The ever changing scenario of the world has transformed the way we live in a comprehensive manner. While on one hand we find the technological marvels available nowadays have made our lives much comfortable than before, at the same time we have to face the adverse effects of these developments as well. The fast paced and hectic lifestyle of today has put us at risk of suffering from a number of disorders, insomnia, or loss of sleep, being one of them.

Transcept Pharmaceuticals, Inc., a pharmaceutical company that aims to develop proprietary products addressing important therapeutic needs in the field of neuroscience, has a product called Intermezzo (zolpidem tartrate sublingual tablet C-IV) which has been approved by the U.S. Food and Drug Administration (FDA) for use as needed for the treatment of insomnia when a middle-of-the-night awakening is followed by difficulty returning to sleep. The tablet has not been indicated for the treatment of middle-of-the-night insomnia if the patient has less than four hours of bedtime remaining before the planned time of waking.

At present, Transcept has been carrying out a Phase 2 study of TO-2061, a low dose ondansetron augmentation therapy for patients with obsessive compulsive disorder (OCD) who have not adequately responded to treatment with approved first-line pharmacotherapy.

Millions of adults within the U.S. have been suffering from a peculiar kind of sleeping disorder known as “Middle-Of-The-Night Awakening With Difficulty Falling Back To Sleep.” Intermezzo is the first and only prescription medicine that has been indicated for treatment of this type of insomnia.

Comprising of a bicarbonate-carbonate buffer, Intermezzo has been formulated as a sublingual tablet and gets quickly assimilated in both women and men after intake. Non-elderly patients are recommended to take 1.75 mg of Intermezzo for females and 3.5 mg for men, and the medicine must be taken only once per night as needed if a middle-of-the-night awakening is followed by difficulty returning to sleep. Patients with an age more than 65 years are recommended to take a 1.75 mg dose of the medicine.

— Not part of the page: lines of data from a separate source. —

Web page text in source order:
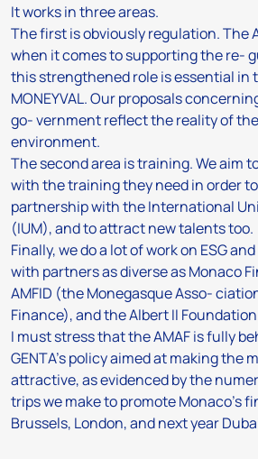
It works in three areas.
The first is obviously regulation. The
when it comes to supporting the re-
this strengthened role is essential in
MONEYVAL. Our proposals
go- vernment reflect the reality of
environment.
The second area is training. We aim
with the training they need in order
partnership with the International
(IUM), and to attract new talents too.
Finally, we do a lot of work on ESG
with partners as diverse as Monaco
AMFID (the Monegasque Asso-
Finance), and the Albert II
I must stress that the AMAF is fully
GENTA’s policy aimed at making the
attractive, as evidenced by the
trips we make to promote Monaco’s
Brussels, London, and next year
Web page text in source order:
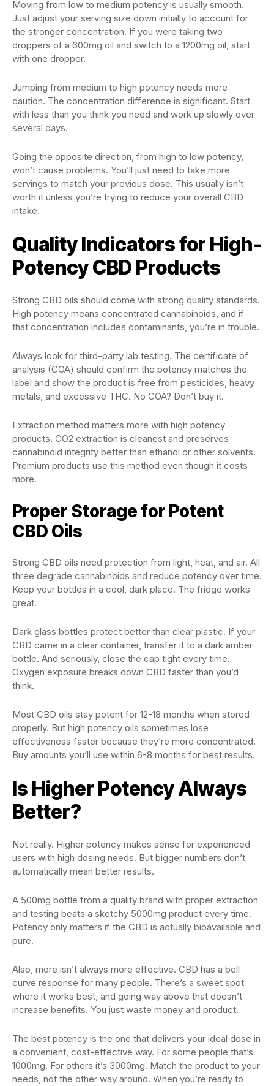
Moving from low to medium potency is usually smooth.
Just adjust your serving size down initially to account for
the stronger concentration. If you were taking two
droppers of a 600mg oil and switch to a 1200mg oil, start
with one dropper.
Jumping from medium to high potency needs more
caution. The concentration difference is significant. Start
with less than you think you need and work up slowly over
several days.
Going the opposite direction, from high to low potency,
won’t cause problems. You’ll just need to take more
servings to match your previous dose. This usually isn’t
worth it unless you’re trying to reduce your overall CBD
intake.
Quality Indicators for High-
Potency CBD Products
Strong CBD oils should come with strong quality standards.
High potency means concentrated cannabinoids, and if
that concentration includes contaminants, you’re in trouble.
Always look for third-party lab testing. The certificate of
analysis (COA) should confirm the potency matches the
label and show the product is free from pesticides, heavy
metals, and excessive THC. No COA? Don’t buy it.
Extraction method matters more with high potency
products. CO2 extraction is cleanest and preserves
cannabinoid integrity better than ethanol or other solvents.
Premium products use this method even though it costs
more.
Proper Storage for Potent
CBD Oils
Strong CBD oils need protection from light, heat, and air. All
three degrade cannabinoids and reduce potency over time.
Keep your bottles in a cool, dark place. The fridge works
great.
Dark glass bottles protect better than clear plastic. If your
CBD came in a clear container, transfer it to a dark amber
bottle. And seriously, close the cap tight every time.
Oxygen exposure breaks down CBD faster than you’d
think.
Most CBD oils stay potent for 12-18 months when stored
properly. But high potency oils sometimes lose
effectiveness faster because they’re more concentrated.
Buy amounts you’ll use within 6-8 months for best results.
Is Higher Potency Always
Better?
Not really. Higher potency makes sense for experienced
users with high dosing needs. But bigger numbers don’t
automatically mean better results.
A 500mg bottle from a quality brand with proper extraction
and testing beats a sketchy 5000mg product every time.
Potency only matters if the CBD is actually bioavailable and
pure.
Also, more isn’t always more effective. CBD has a bell
curve response for many people. There’s a sweet spot
where it works best, and going way above that doesn’t
increase benefits. You just waste money and product.
The best potency is the one that delivers your ideal dose in
a convenient, cost-effective way. For some people that’s
1000mg. For others it’s 3000mg. Match the product to your
needs, not the other way around. When you’re ready to
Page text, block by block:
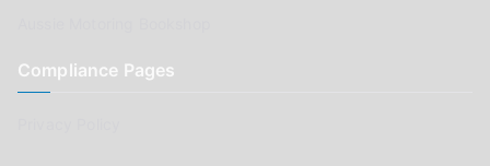
Compliance Pages
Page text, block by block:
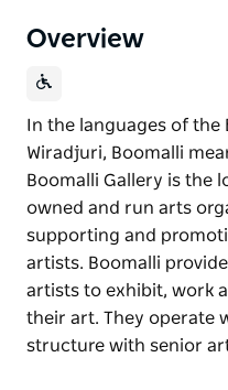
Overview
In the languages of
Wiradjuri, Boomalli
Boomalli Gallery is the
owned and run arts
supporting and
artists. Boomalli
artists to exhibit, work
their art. They operate
structure with senior
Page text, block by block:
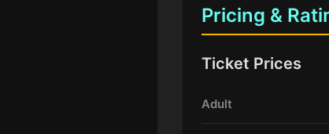
Pricing &
Ticket Prices
Adult
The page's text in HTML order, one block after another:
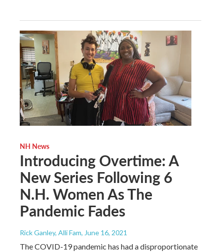
NH News
Introducing Overtime: A
New Series Following 6
N.H. Women As The
Pandemic Fades
Rick Ganley, Alli Fam, June 16, 2021
The COVID-19 pandemic has had a disproportionate
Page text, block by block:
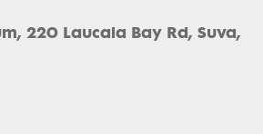
220 Laucala Bay Rd, Suva,
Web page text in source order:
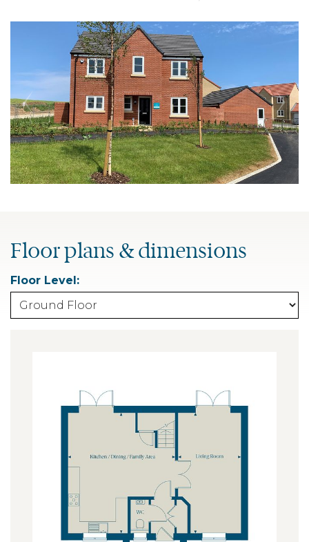
Floor plans & dimensions
Floor Level:
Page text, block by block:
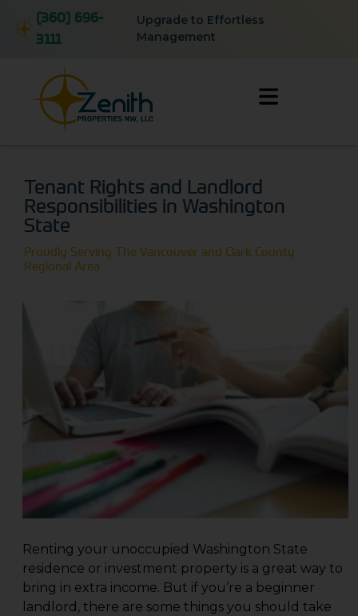
(360) 696-
3111
Upgrade to Effortless
Management
Tenant Rights and Landlord
Responsibilities in Washington
State
Proudly Serving The Vancouver and Clark County
Regional Area
Renting your unoccupied Washington State
residence or investment property is a great way to
bring in extra income. But if you’re a beginner
landlord, there are some things you should take
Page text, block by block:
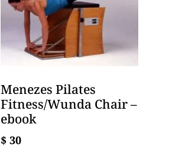
Menezes Pilates
Fitness/Wunda Chair –
ebook
$ 30
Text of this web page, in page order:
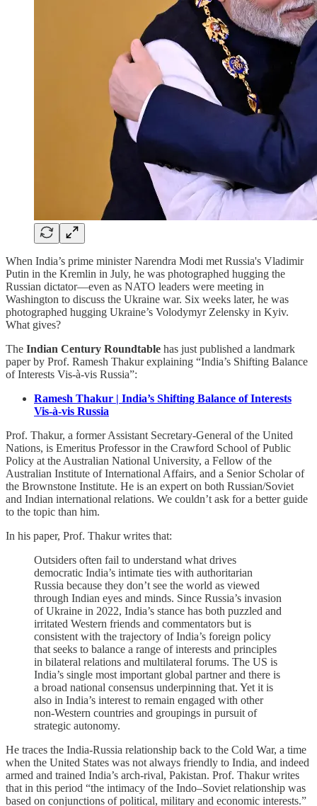
When India’s prime minister Narendra Modi met Russia's Vladimir
Putin in the Kremlin in July, he was photographed hugging the
Russian dictator—even as NATO leaders were meeting in
Washington to discuss the Ukraine war. Six weeks later, he was
photographed hugging Ukraine’s Volodymyr Zelensky in Kyiv.
What gives?
The Indian Century Roundtable has just published a landmark
paper by Prof. Ramesh Thakur explaining “India’s Shifting Balance
of Interests Vis-à-vis Russia”:
Ramesh Thakur | India’s Shifting Balance of Interests
Vis-à-vis Russia
Prof. Thakur, a former Assistant Secretary-General of the United
Nations, is Emeritus Professor in the Crawford School of Public
Policy at the Australian National University, a Fellow of the
Australian Institute of International Affairs, and a Senior Scholar of
the Brownstone Institute. He is an expert on both Russian/Soviet
and Indian international relations. We couldn’t ask for a better guide
to the topic than him.
In his paper, Prof. Thakur writes that:
Outsiders often fail to understand what drives
democratic India’s intimate ties with authoritarian
Russia because they don’t see the world as viewed
through Indian eyes and minds. Since Russia’s invasion
of Ukraine in 2022, India’s stance has both puzzled and
irritated Western friends and commentators but is
consistent with the trajectory of India’s foreign policy
that seeks to balance a range of interests and principles
in bilateral relations and multilateral forums. The US is
India’s single most important global partner and there is
a broad national consensus underpinning that. Yet it is
also in India’s interest to remain engaged with other
non-Western countries and groupings in pursuit of
strategic autonomy.
He traces the India-Russia relationship back to the Cold War, a time
when the United States was not always friendly to India, and indeed
armed and trained India’s arch-rival, Pakistan. Prof. Thakur writes
that in this period “the intimacy of the Indo–Soviet relationship was
based on conjunctions of political, military and economic interests.”

The first product developed by Transcept to have been approved by the FDA, Intermezzo will be developed and commercialized in the U.S. market as the result of a collaboration agreement signed between Transcept and Purdue. According to the agreement, Purdue will notify Transcept by December 8, 2011 whether it will proceed with the commercialization of Intermezzo.

In August 2011, Transcept Pharmaceuticals, Inc. announced to host a conference call on August 11 2011 at 4:30 p.m. Eastern Time to discuss its second quarter 2011 financial results. The company also announced to provide a simultaneous webcast of the conference call on the Investors section of its website.